Your instructions: The first line of the entries is where the copy starts and the line with "weight to their" is where it ends; set down each line exactly, both ends included, and drop pictures.

[Exercise data Boundary: Start]

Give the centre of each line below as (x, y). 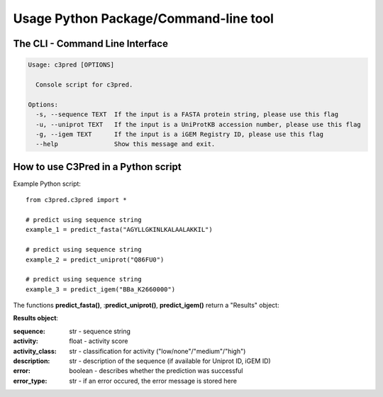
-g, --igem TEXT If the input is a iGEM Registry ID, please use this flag (180, 134)
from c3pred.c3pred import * (76, 200)
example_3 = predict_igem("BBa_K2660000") (101, 289)
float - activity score (99, 341)
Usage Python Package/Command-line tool (144, 18)
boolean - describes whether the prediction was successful (156, 371)
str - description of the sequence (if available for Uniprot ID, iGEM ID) (170, 361)
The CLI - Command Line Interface (90, 44)
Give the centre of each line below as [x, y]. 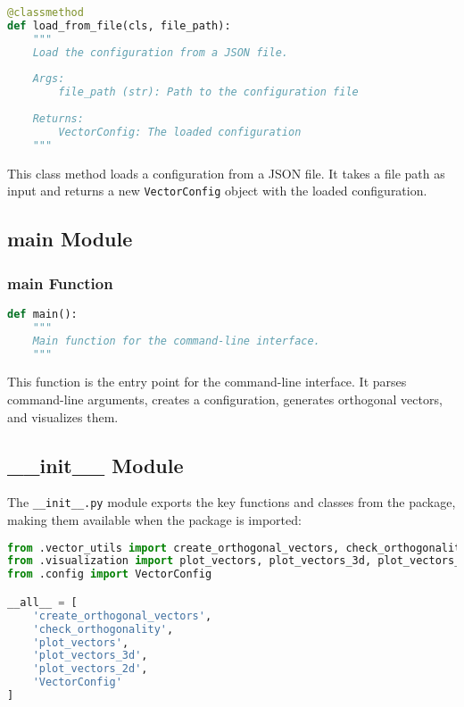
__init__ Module [95, 465]
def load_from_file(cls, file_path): [119, 25]
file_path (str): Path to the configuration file [208, 92]
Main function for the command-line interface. [176, 341]
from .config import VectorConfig [110, 574]
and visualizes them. [63, 416]
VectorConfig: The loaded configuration [180, 132]
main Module [70, 239]
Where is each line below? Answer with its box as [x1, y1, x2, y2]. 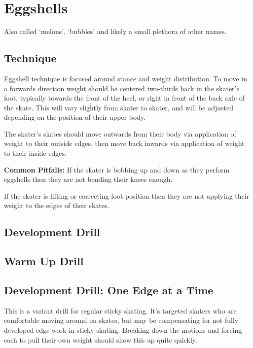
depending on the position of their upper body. [4, 112, 146, 122]
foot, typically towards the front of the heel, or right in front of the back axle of [4, 93, 245, 103]
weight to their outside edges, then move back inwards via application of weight [4, 138, 245, 148]
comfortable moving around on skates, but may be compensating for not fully [4, 315, 239, 325]
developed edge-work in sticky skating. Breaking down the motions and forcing [4, 325, 242, 335]
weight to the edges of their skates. [4, 200, 109, 210]
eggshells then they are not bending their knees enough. [4, 174, 173, 184]
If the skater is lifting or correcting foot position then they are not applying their [4, 190, 250, 201]
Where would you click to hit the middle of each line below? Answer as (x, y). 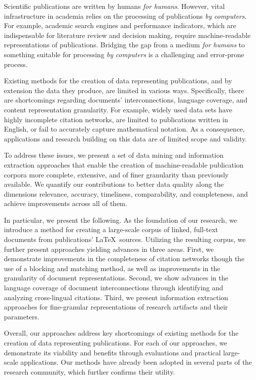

[Exercise data Boundary: End]

Exercise answer:
Give the centre of each line below as (x, y). 
-g, --igem TEXT If the input is a iGEM Registry ID, please use this flag (180, 134)
from c3pred.c3pred import * (76, 200)
example_3 = predict_igem("BBa_K2660000") (101, 289)
float - activity score (99, 341)
Usage Python Package/Command-line tool (144, 18)
boolean - describes whether the prediction was successful (156, 371)
str - description of the sequence (if available for Uniprot ID, iGEM ID) (170, 361)
The CLI - Command Line Interface (90, 44)
Give the centre of each line below as [x, y]. 
__init__ Module [95, 465]
def load_from_file(cls, file_path): [119, 25]
file_path (str): Path to the configuration file [208, 92]
Main function for the command-line interface. [176, 341]
from .config import VectorConfig [110, 574]
and visualizes them. [63, 416]
VectorConfig: The loaded configuration [180, 132]
main Module [70, 239]
Where is each line below? Answer with its box as [x1, y1, x2, y2]. 
depending on the position of their upper body. [4, 112, 146, 122]
foot, typically towards the front of the heel, or right in front of the back axle of [4, 93, 245, 103]
weight to their outside edges, then move back inwards via application of weight [4, 138, 245, 148]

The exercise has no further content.